GOAL OF THE EXERCISE:
Write the listing out again word for word, leaving each picture behind.

INPUT DATA:
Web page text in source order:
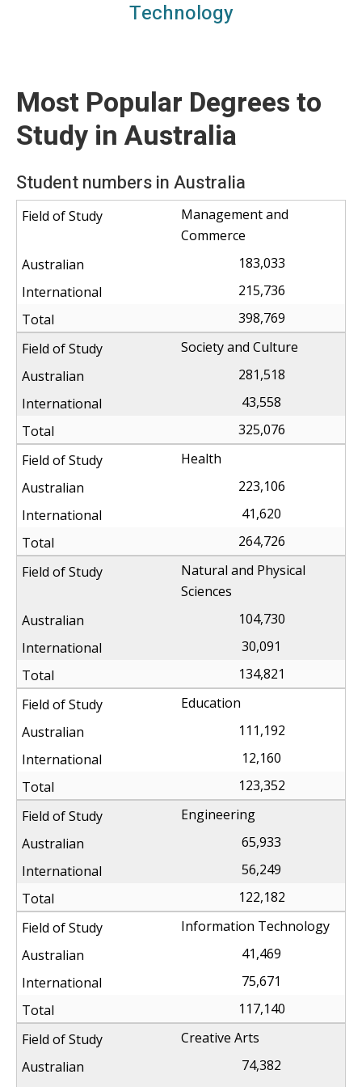
Technology
Science, technology, engineering, maths
Most Popular Degrees to
Study in Australia
Student numbers in Australia
Management and
Commerce
183,033
215,736
398,769
Society and Culture
281,518
43,558
325,076
Health
223,106
41,620
264,726
Natural and Physical
Sciences
104,730
30,091
134,821
Education
111,192
12,160
123,352
Engineering
65,933
56,249
122,182
Information Technology
41,469
75,671
117,140
Creative Arts
74,382
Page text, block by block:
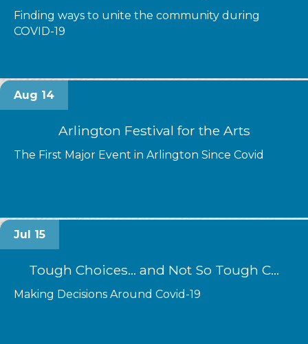
Finding ways to unite the community during
COVID-19
Aug 14
Arlington Festival for the Arts
The First Major Event in Arlington Since Covid
Jul 15
Tough Choices... and Not So Tough C...
Making Decisions Around Covid-19
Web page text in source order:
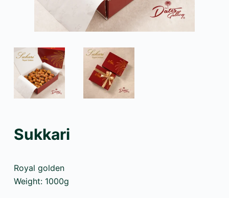
Sukkari
Royal golden
Weight: 1000g
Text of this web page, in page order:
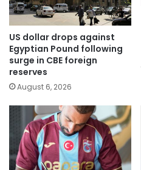
US dollar drops against
Egyptian Pound following
surge in CBE foreign
reserves
August 6, 2026
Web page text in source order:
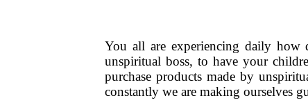
You all are experiencing daily
unspiritual boss, to have your
purchase products made by
constantly we are making ourselves
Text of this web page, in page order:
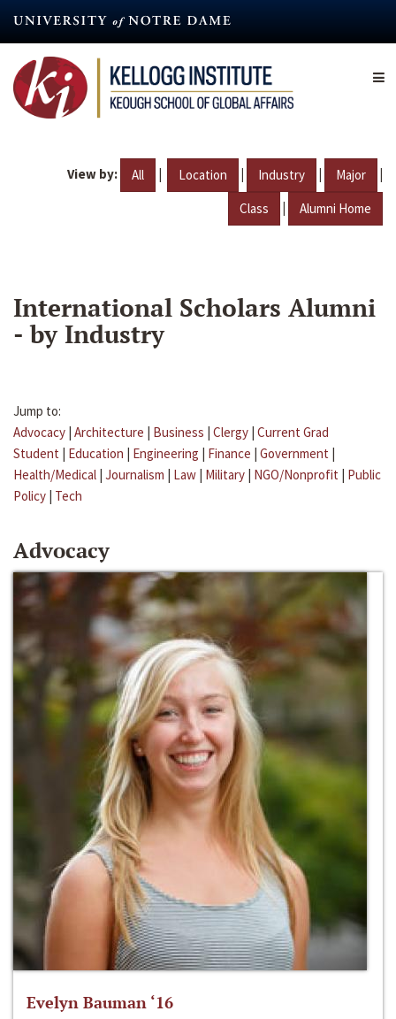
content
View by: All | Location | Industry | Major |
Class | Alumni Home
International Scholars Alumni
- by Industry
Jump to:
Advocacy | Architecture | Business | Clergy | Current Grad
Student | Education | Engineering | Finance | Government |
Health/Medical | Journalism | Law | Military | NGO/Nonprofit | Public
Policy | Tech
Advocacy
Evelyn Bauman ‘16
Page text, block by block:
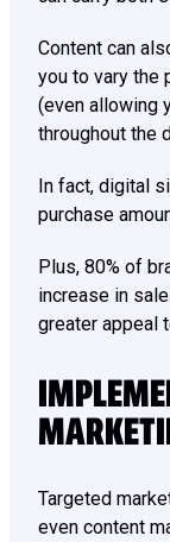
Content can
you to vary the
(even allowing
throughout the
In fact, digital
purchase
Plus, 80% of
increase in
greater appeal
Targeted
even content
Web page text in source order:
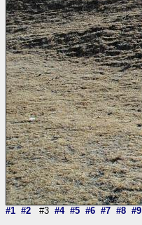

REPLY:
Web page text in source order:
Technology
Science, technology, engineering, maths
Most Popular Degrees to
Study in Australia
Student numbers in Australia
Management and
Commerce
183,033
215,736
398,769
Society and Culture
281,518
43,558
325,076
Health
223,106
41,620
264,726
Natural and Physical
Sciences
104,730
30,091
134,821
Education
111,192
12,160
123,352
Engineering
65,933
56,249
122,182
Information Technology
41,469
75,671
117,140
Creative Arts
74,382
Page text, block by block:
Finding ways to unite the community during
COVID-19
Aug 14
Arlington Festival for the Arts
The First Major Event in Arlington Since Covid
Jul 15
Tough Choices... and Not So Tough C...
Making Decisions Around Covid-19
Web page text in source order:
Sukkari
Royal golden
Weight: 1000g
Text of this web page, in page order:
US dollar drops against
Egyptian Pound following
surge in CBE foreign
reserves
August 6, 2026
Web page text in source order:
You all are experiencing daily
unspiritual boss, to have your
purchase products made by
constantly we are making ourselves
Text of this web page, in page order:
content
View by: All | Location | Industry | Major |
Class | Alumni Home
International Scholars Alumni
- by Industry
Jump to:
Advocacy | Architecture | Business | Clergy | Current Grad
Student | Education | Engineering | Finance | Government |
Health/Medical | Journalism | Law | Military | NGO/Nonprofit | Public
Policy | Tech
Advocacy
Evelyn Bauman ‘16
Page text, block by block:
Content can
you to vary the
(even allowing
throughout the
In fact, digital
purchase
Plus, 80% of
increase in
greater appeal
Targeted
even content
Web page text in source order:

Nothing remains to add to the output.